The glutes also support the pelvis during walking and running. As your leg swings forward on the non-weight bearing side, the glutes prevent the pelvis from dropping down. This can be demonstrated while standing on one leg.
A 'dropped' pelvis on one side may result in excessive pronation on the opposite side. This happens because as your body weight falls to one side outside your center of gravity, it draws the opposite foot into rolling in that direction to maintain balance.
The tight hip flexors I mentioned above? As the hips stiffen, flexion, extension and rotation become limited. As is often the case when motion is limited at one joint, compensatory excess movement can occur elsewhere. Besides the low back and knees, the subtalar joints may also compensate resulting in excessive pronation.

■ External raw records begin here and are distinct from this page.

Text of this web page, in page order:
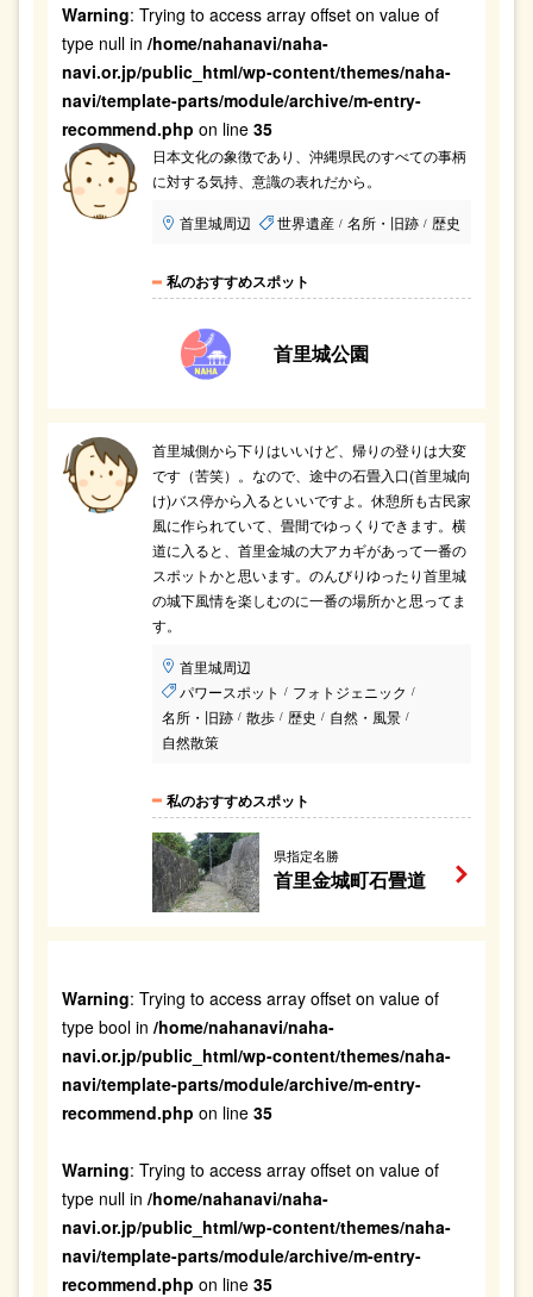
Warning: Trying to access array offset on value of
type null in /home/nahanavi/naha-
navi.or.jp/public_html/wp-content/themes/naha-
navi/template-parts/module/archive/m-entry-
recommend.php on line 35
日本文化の象徴であり、沖縄県民のすべての事柄
に対する気持、意識の表れだから。
首里城周辺 世界遺産 / 名所・旧跡 / 歴史
私のおすすめスポット
首里城公園
首里城側から下りはいいけど、帰りの登りは大変
です（苦笑）。なので、途中の石畳入口(首里城向
け)バス停から入るといいですよ。休憩所も古民家
風に作られていて、畳間でゆっくりできます。横
道に入ると、首里金城の大アカギがあって一番の
スポットかと思います。のんびりゆったり首里城
の城下風情を楽しむのに一番の場所かと思ってま
す。
首里城周辺
パワースポット / フォトジェニック /
名所・旧跡 / 散歩 / 歴史 / 自然・風景 /
自然散策
私のおすすめスポット
県指定名勝
首里金城町石畳道
Warning: Trying to access array offset on value of
type bool in /home/nahanavi/naha-
navi.or.jp/public_html/wp-content/themes/naha-
navi/template-parts/module/archive/m-entry-
recommend.php on line 35
Warning: Trying to access array offset on value of
type null in /home/nahanavi/naha-
navi.or.jp/public_html/wp-content/themes/naha-
navi/template-parts/module/archive/m-entry-
recommend.php on line 35
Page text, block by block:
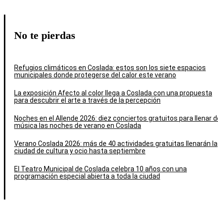
No te pierdas
Refugios climáticos en Coslada: estos son los siete espacios
municipales donde protegerse del calor este verano
La exposición Afecto al color llega a Coslada con una propuesta
para descubrir el arte a través de la percepción
Noches en el Allende 2026: diez conciertos gratuitos para llenar
música las noches de verano en Coslada
Verano Coslada 2026: más de 40 actividades gratuitas llenarán la
ciudad de cultura y ocio hasta septiembre
El Teatro Municipal de Coslada celebra 10 años con una
programación especial abierta a toda la ciudad
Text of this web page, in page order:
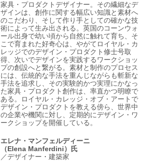
家具・プロダクトデザイナー。その繊細なデ
ザインは、創作に関する幅広い知識と素材へ
のこだわり、そして作り手としての確かな技
術によって生み出される。英国のコーンウォ
ール出身で幼い頃から自然に触れて育ち、そ
こで育まれた好奇心は、やがてロイヤル・カ
レッジでのデザイン・プロダクト修士号取
得、次いでデザインを実践するワークショッ
プの創設へと繋がる。素材と制作のプロセス
には、伝統的な手法を重んじながらも斬新な
手法を追求し、その実験的かつ実理にかなっ
た家具・プロダクト創作は、率直かつ明瞭で
ある。ロイヤル・カレッジ・オブ・アートで
デザイン・プロダクトを教える傍ら、世界中
の企業や機関に対し、定期的にデザイン・ワ
ークショップを開催している。
エレナ・マンフェルディーニ
（Elena Manferdini）氏
／デザイナー・建築家
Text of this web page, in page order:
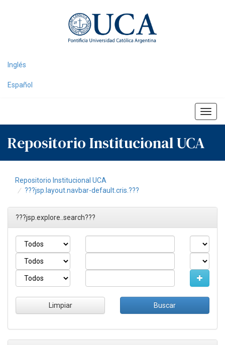
Inglés
Español
Repositorio Institucional UCA
Repositorio Institucional UCA
???jsp.layout.navbar-default.cris.???
???jsp.explore..search???
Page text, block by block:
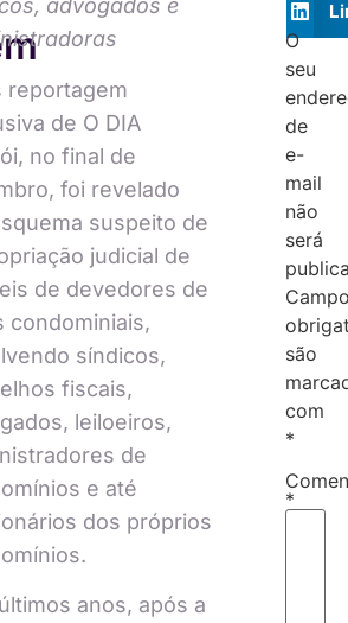
advogados e
reportagem
de O DIA
no final de
foi revelado
suspeito de
judicial de
de devedores de
condominiais,
síndicos,
fiscais,
leiloeiros,
de
e até
dos próprios
anos, após a
O
seu
de
e-
mail
não
será
são
com
*
*
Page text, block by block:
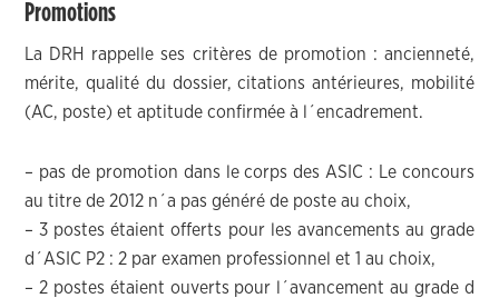
Promotions
La DRH rappelle ses critères de promotion : ancienneté,
mérite, qualité du dossier, citations antérieures, mobilité
(AC, poste) et aptitude confirmée à l´encadrement.
– pas de promotion dans le corps des ASIC : Le concours
au titre de 2012 n´a pas généré de poste au choix,
– 3 postes étaient offerts pour les avancements au grade
d´ASIC P2 : 2 par examen professionnel et 1 au choix,
– 2 postes étaient ouverts pour l´avancement au grade d
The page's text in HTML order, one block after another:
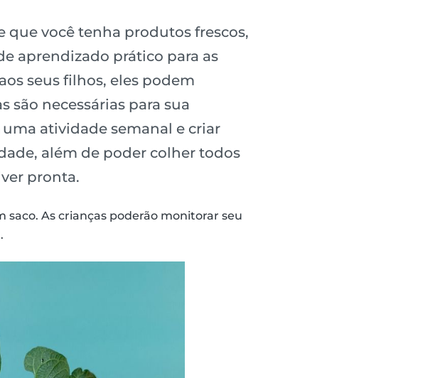
que você tenha produtos frescos,
aprendizado prático para as
seus filhos, eles podem
são necessárias para sua
atividade semanal e criar
além de poder colher todos
pronta.
As crianças poderão monitorar seu
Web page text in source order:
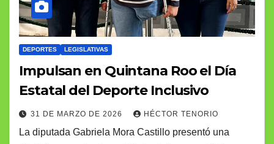
DEPORTES LEGISLATIVAS
Impulsan en Quintana Roo el Día
Estatal del Deporte Inclusivo
31 DE MARZO DE 2026 HÉCTOR TENORIO
La diputada Gabriela Mora Castillo presentó una
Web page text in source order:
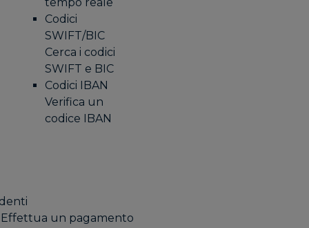
Codici
SWIFT/BIC
Cerca i codici
SWIFT e BIC
Codici IBAN
Verifica un
codice IBAN
Effettua un pagamento
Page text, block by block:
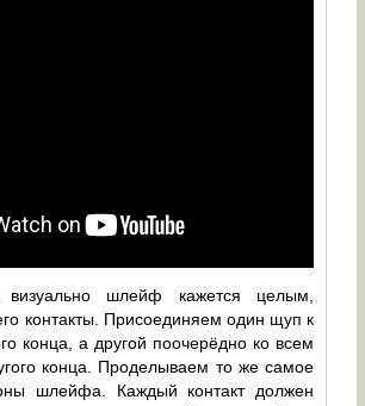
визуально шлейф кажется целым,
контакты. Присоединяем один щуп к
конца, а другой поочерёдно ко всем
конца. Проделываем то же самое
шлейфа. Каждый контакт должен
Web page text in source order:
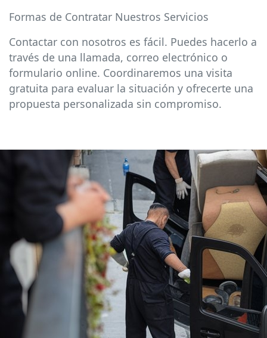
Formas de Contratar Nuestros Servicios
Contactar con nosotros es fácil. Puedes hacerlo a
través de una llamada, correo electrónico o
formulario online. Coordinaremos una visita
gratuita para evaluar la situación y ofrecerte una
propuesta personalizada sin compromiso.
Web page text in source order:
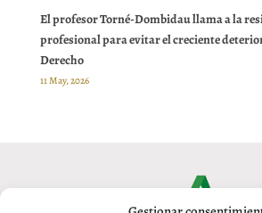
El profesor Torné-Dombidau llama a la
profesional para evitar el creciente
Derecho
11 May, 2026
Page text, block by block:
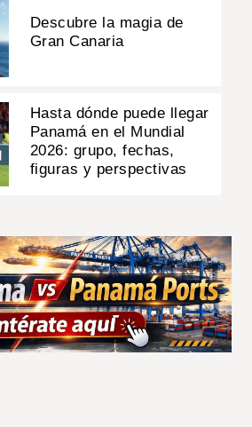
Descubre la magia de
Gran Canaria
Hasta dónde puede llegar
Panamá en el Mundial
2026: grupo, fechas,
figuras y perspectivas
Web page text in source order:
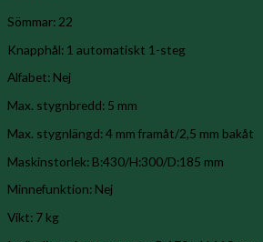
Sömmar: 22
Knapphål: 1 automatiskt 1-steg
Alfabet: Nej
Max. stygnbredd: 5 mm
Max. stygnlängd: 4 mm framåt/2,5 mm bakåt
Maskinstorlek: B:430/H:300/D:185 mm
Minnefunktion: Nej
Vikt: 7 kg
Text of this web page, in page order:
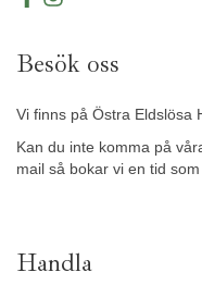
Besök oss
Vi finns på Östra Eldslösa
Kan du inte komma på
mail så bokar vi en tid
Handla
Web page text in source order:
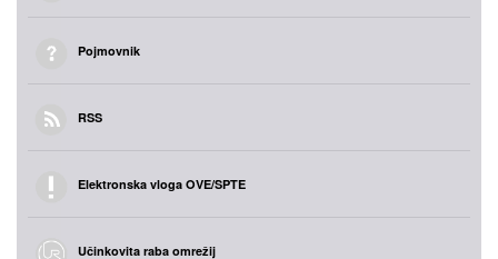
Pojmovnik
RSS
Elektronska vloga OVE/SPTE
Učinkovita raba omrežij
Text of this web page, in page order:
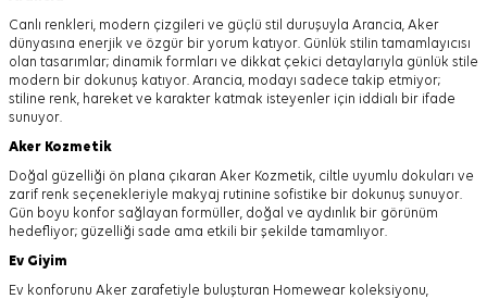
Canlı renkleri, modern çizgileri ve güçlü stil duruşuyla Arancia, Aker
dünyasına enerjik ve özgür bir yorum katıyor. Günlük stilin tamamlayıcısı
olan tasarımlar; dinamik formları ve dikkat çekici detaylarıyla günlük stile
modern bir dokunuş katıyor. Arancia, modayı sadece takip etmiyor;
stiline renk, hareket ve karakter katmak isteyenler için iddialı bir ifade
sunuyor.
Aker Kozmetik
Doğal güzelliği ön plana çıkaran Aker Kozmetik, ciltle uyumlu dokuları ve
zarif renk seçenekleriyle makyaj rutinine sofistike bir dokunuş sunuyor.
Gün boyu konfor sağlayan formüller, doğal ve aydınlık bir görünüm
hedefliyor; güzelliği sade ama etkili bir şekilde tamamlıyor.
Ev Giyim
Ev konforunu Aker zarafetiyle buluşturan Homewear koleksiyonu,

So there is a definite link between weak core function and increased pronation. The friction and shearing forces which result from pronation are a significant contributing to many foot problems.
A related issue is that, during locomotion, normal function of the knee is dependent upon normal subtalar joint motion. This helps illustrate what is called the closed kinetic chain. In a nutshell, the term is used to explain that a problem with any link can cause compensatory movement elsewhere along the chain.
So just as a mechanical problem in the foot can affect other, higher links in the chain, core training can have a positive effect on foot function. You might see this as a type of feedback loop.
These are just a few of the ways in which core training, including better hip flexibility and strengthening of the strong muscles located near the center of the body (including the glutes, abdominals, hamstrings, quadriceps and hip flexors) affect foot function.